Funded by: NII, RIKEN Center for Advanced Intelligence Project (AIP), and Joint Usage/Research Center for Interdisciplinary Large-scale Information Infrastructures (JHPCN).
Model Construction: Microsoft's DeepSpeed technology was employed.
Monitoring and Logging: Weights & Biases were used for real-time monitoring and logging during model construction.
（2） Corpora Used for Model Training:
A specialized tokenizer and web corpora filtering tool were developed to construct the corpora.
Training Data Volume: Approximately 300 billion tokens (145 billion tokens in Japanese including Japanese mC4 and Japanese Wikipedia; 145 billion tokens in English including English Pile and English Wikipedia; and about 10 billion tokens of program code).
（3） Number of Model Parameters:
13 billion (13B)
（4） Tuning and Evaluation:
Tuning: Conducted tuning experiments using 12 types of Japanese instruction data and English instruction data translated into Japanese. The evaluation results were analyzed, and the tuned models are now released.
Evaluation: Developed 9 types of evaluation data using existing Japanese language resources and built a cross-sectional evaluation framework (approximately 50 types of evaluation data are expected to be constructed, including currently developed data).

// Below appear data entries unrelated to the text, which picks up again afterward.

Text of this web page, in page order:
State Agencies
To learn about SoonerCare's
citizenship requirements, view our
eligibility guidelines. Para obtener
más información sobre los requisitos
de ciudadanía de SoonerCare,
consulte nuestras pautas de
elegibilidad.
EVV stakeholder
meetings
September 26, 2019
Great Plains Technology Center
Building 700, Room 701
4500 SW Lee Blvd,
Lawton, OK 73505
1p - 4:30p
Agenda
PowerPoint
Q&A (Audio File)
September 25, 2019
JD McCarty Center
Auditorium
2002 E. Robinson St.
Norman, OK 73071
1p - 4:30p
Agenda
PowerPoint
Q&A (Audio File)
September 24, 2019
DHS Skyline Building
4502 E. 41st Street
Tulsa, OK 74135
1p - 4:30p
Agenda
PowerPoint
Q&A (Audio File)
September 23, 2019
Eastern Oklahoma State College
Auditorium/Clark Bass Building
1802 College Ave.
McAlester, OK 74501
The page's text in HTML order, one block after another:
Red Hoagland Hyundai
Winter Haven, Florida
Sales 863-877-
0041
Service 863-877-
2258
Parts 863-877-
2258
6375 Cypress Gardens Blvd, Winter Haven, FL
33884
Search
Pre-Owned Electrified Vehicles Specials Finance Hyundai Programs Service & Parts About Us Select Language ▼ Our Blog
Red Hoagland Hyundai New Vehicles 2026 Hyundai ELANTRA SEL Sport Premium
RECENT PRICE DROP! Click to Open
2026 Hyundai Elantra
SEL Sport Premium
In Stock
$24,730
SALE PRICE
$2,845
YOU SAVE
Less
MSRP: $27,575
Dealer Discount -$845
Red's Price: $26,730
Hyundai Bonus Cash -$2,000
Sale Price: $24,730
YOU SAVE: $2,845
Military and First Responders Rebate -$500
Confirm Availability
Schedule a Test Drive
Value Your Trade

（5） URL for the Released Models, Tools, and Corpora:
Note: The model released this time is still in the initial stages of research and development. It has not been tuned to produce outputs aligned with human intentions from a safety perspective. Therefore, it is not intended to be provided as is for practical service.
３． Future Plans
We are currently developing a search tool for the model training corpora, which is crucial for analyzing the behavior of the model, and plan to release it shortly.
In cooperation with AIST and Tokyo Tech, we aim to advance our research and development towards constructing an LLM with world-class performance. As a first step, we were selected for AIST's 2nd ABCI Large-scale Language Model Building Support Program | ABCI in September 2023, and building upon the insights gained from constructing the 13 billion parameter LLM, we embarked on the development of a 175 billion parameter LLM in October--a model not yet built or released by any other organization in Japan.

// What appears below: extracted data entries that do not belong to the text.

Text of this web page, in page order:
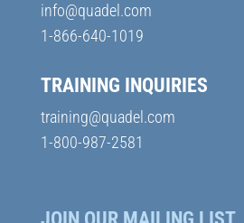
info@quadel.com
1-866-640-1019
TRAINING INQUIRIES
training@quadel.com
1-800-987-2581
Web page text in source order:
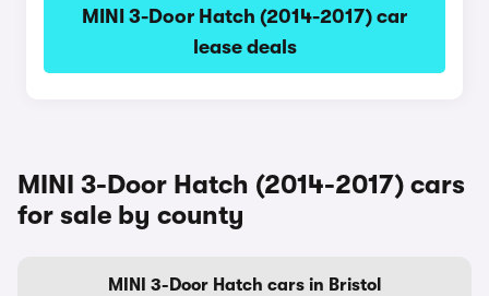
MINI 3-Door Hatch (2014-2017) car
lease deals
MINI 3-Door Hatch (2014-2017) cars
for sale by county
MINI 3-Door Hatch cars in Bristol
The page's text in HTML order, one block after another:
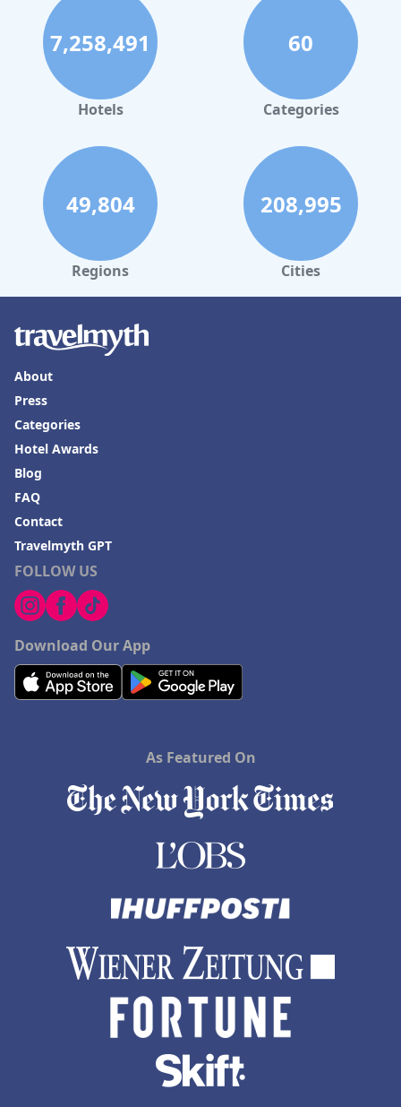
7,258,491
Hotels
60
Categories
49,804
Regions
208,995
Cities
FOLLOW US
Download Our App
About
Press
Categories
Hotel Awards
Blog
FAQ
Contact
Travelmyth GPT
As Featured On
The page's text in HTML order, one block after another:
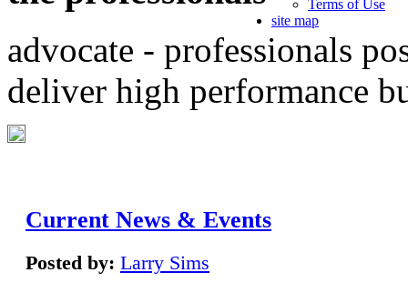
Terms of Use
site map
advocate - professionals
deliver high performance
Current News & Events
Posted by: Larry Sims
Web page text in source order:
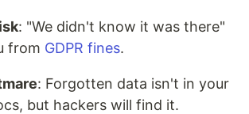
: "We didn't know it was there"
from GDPR fines.
: Forgotten data isn't in your
but hackers will find it.
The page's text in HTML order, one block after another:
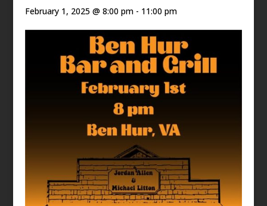
February 1, 2025 @ 8:00 pm - 11:00 pm
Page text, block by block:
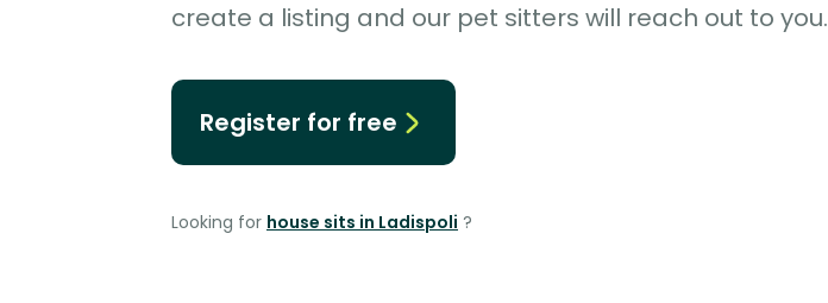
create a listing and our pet sitters will reach out to you.
Register for free
Looking for house sits in Ladispoli ?
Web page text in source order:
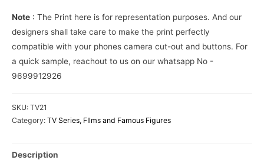
Cover
quantity
Note : The Print here is for representation purposes. And our
designers shall take care to make the print perfectly
compatible with your phones camera cut-out and buttons. For
a quick sample, reachout to us on our whatsapp No -
9699912926
SKU: TV21
Category: TV Series, FIlms and Famous Figures
Description
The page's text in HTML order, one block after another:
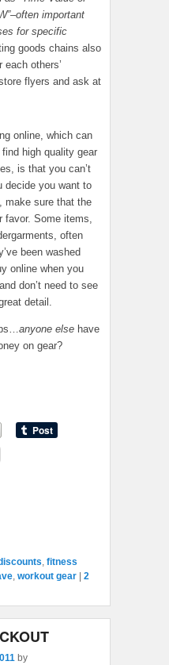
important
for specific
goods chains also
each others’
flyers and ask at
online, which can
high quality gear
is that you can’t
decide you want to
make sure that the
favor. Some items,
often
been washed
online when you
don’t need to see
detail.
anyone else have
on gear?
, fitness
, workout gear
2
by
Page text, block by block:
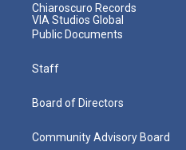
Chiaroscuro Records
VIA Studios Global
Public Documents
Staff
Board of Directors
Community Advisory Board
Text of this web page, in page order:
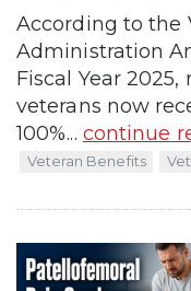
According to the
Administration
Fiscal Year 2025,
veterans now
100%... continue
Veteran Benefits
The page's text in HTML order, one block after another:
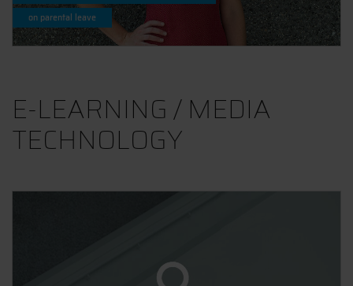
on parental leave
E-LEARNING / MEDIA
TECHNOLOGY
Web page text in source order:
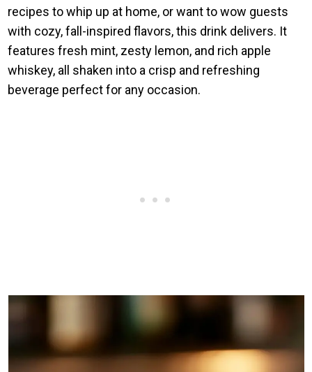
recipes to whip up at home, or want to wow guests
with cozy, fall-inspired flavors, this drink delivers. It
features fresh mint, zesty lemon, and rich apple
whiskey, all shaken into a crisp and refreshing
beverage perfect for any occasion.
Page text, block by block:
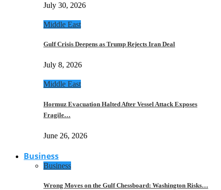
July 30, 2026
Middle East
Gulf Crisis Deepens as Trump Rejects Iran Deal
July 8, 2026
Middle East
Hormuz Evacuation Halted After Vessel Attack Exposes
Fragile…
June 26, 2026
Business
Business
Wrong Moves on the Gulf Chessboard: Washington Risks…
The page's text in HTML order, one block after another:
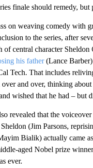
finale should remedy, but
on weaving comedy with
to the series, after
of central character Sheldon
his father(Lance Barber)
Tech. That includes
and over, thinking
wished that he had – but
revealed that the
(Jim Parsons,
Bialik) actually came
aged Nobel prize
ever.
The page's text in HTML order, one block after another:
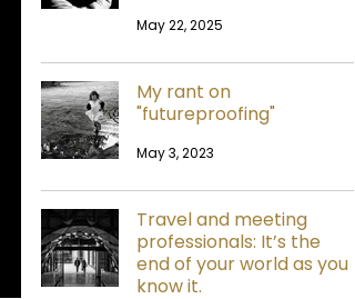
May 22, 2025
My rant on
"futureproofing"
May 3, 2023
Travel and meeting
professionals: It’s the
end of your world as you
know it.
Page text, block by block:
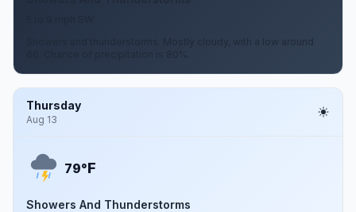
Showers and thunderstorms. Mostly cloudy, with a low around
Thursday
Aug 13
79°F
Showers And Thunderstorms
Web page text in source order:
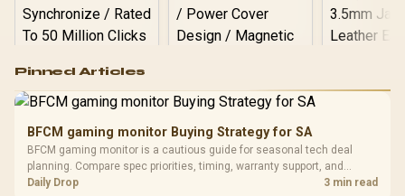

In order to utilize LLMs in society, it is essential to ensure their transparency and reliability. As the models become more advanced, the consideration of safety becomes increasingly crucial. We will advance research using this model and future models to enhance the transparency, reliability, and safety of LLMs, contributing to the promotion of LLM research and development.
（*1） mdx (a platform for building data-empowered society): A high-performance virtual environment focused on data utilization, jointly operated by a consortium of 9 universities and 2 research institutes. It is a platform for data collection, accumulation, and analysis that allows users to build, expand, and integrate research environments on-demand in a short amount of time, tailored to specific needs.
（*2） Number of Parameters: Large language models are massive neural networks trained on language data, and the number of parameters is one of the indicators of the network’s size. It is generally believed that more parameters indicate higher performance.
（*3） Corpora: A database that consists of large amounts of structured natural language texts.
（*4） AI Bridging Cloud Infrastructure (ABCI): The largest computational resource currently available in Japan for AI, provided by the National Institute of Advanced Industrial Science and Technology (AIST).